68b329da9893e34099c7d8ad5cb9c940 ./usr/lib/python3.10/site-packages/Pygments-2.14.0-py3.10.egg-info/dependency_links.txt
68b329da9893e34099c7d8ad5cb9c940 ./usr/lib/python3.10/site-packages/Pygments-2.14.0-py3.10.egg-info/not-zip-safe

% find | grep -e dependency_links.txt -e not-zip-safe | xargs sha256sum

01ba4719c80b6fe911b091a7c05124b64eeece964e09c058ef8f9805daca546b ./usr/lib/python3.10/site-packages/Pygments-2.14.0-py3.10.egg-info/dependency_links.txt
01ba4719c80b6fe911b091a7c05124b64eeece964e09c058ef8f9805daca546b ./usr/lib/python3.10/site-packages/Pygments-2.14.0-py3.10.egg-info/not-zip-safe


So it looks like something is either changing these files after .MTREE file for the package is generated in the current build process for official Arch Linux packages, or something is changing that .MTREE file after it was generated, or maybe whatever is generating it (libarchive/bsdtar) has some kind of bug, producing incorrect hashes.
Another option is that pacman, bsdtar and GNU tar all fail to extract those files properly from the package archive, which seems unlikely.
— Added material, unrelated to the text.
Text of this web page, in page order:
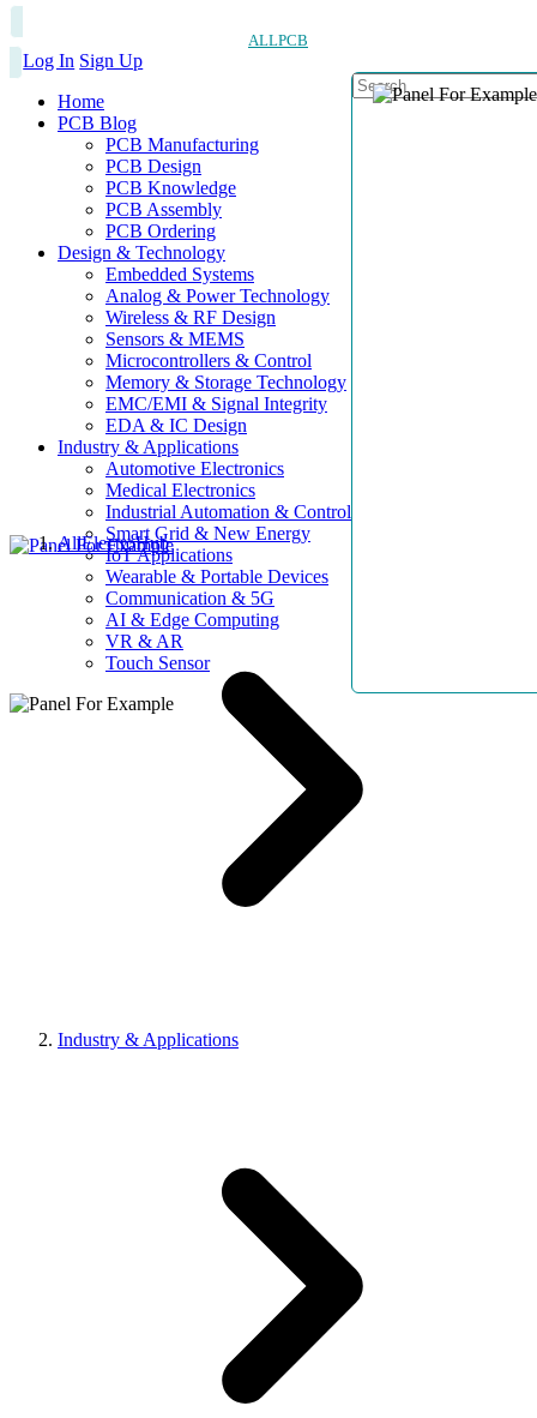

As far as I can tell, package(s) in question that I have here are from official mirrors and pass all normal signature checks (see sha256 of the .pkg.tar.zst above to confirm).
Should be easily reproducible anywhere using simple commands above.

On my system, python-pygments-2.14.0-1-any.pkg.tar.zst and btrfs-progs-6.1.2-1-x86_64.pkg.tar.zst are only two installed packages that are affected, as spotted by a simple script running from crontab ( https://github.com/mk-fg/fgtk/blob/master/arch/pacman-fsck ).

Thanks.
This task depends upon

Closed by  Toolybird (Toolybird)
Saturday, 27 May 2023, 03:00 GMT
Reason for closing:  Fixed
Additional comments about closing:  See comments
Comment by Allan McRae (Allan) - Wednesday, 01 February 2023, 00:27 GMT
$ pacman -Qkk btrfs-progs
warning: btrfs-progs: /usr/lib/python3.10/site-packages/btrfsutil-6.1.2-py3.10.egg-info/dependency_links.txt (MD5 checksum mismatch)
warning: btrfs-progs: /usr/lib/python3.10/site-packages/btrfsutil-6.1.2-py3.10.egg-info/dependency_links.txt (SHA256 checksum mismatch)
btrfs-progs: 89 total files, 1 altered file

Confirmed. Will look into this from the pacman end, though I suspect it is a libarchive edge case.
Comment by gamezelda (gamezelda) - Wednesday, 01 February 2023, 00:48 GMT
Hi, this is very likely due to this Btrfs kernel bug: https://lore.kernel.org/linux-btrfs/20221223020509.457113-1-joanbrugueram%40gmail.com/ which affected from Linux 6.1.0 to Linux 6.1.4 inclusive, plus some -rc's.
In fact I found this bug when building some custom Python packages but now it seems to have propagated to the distro.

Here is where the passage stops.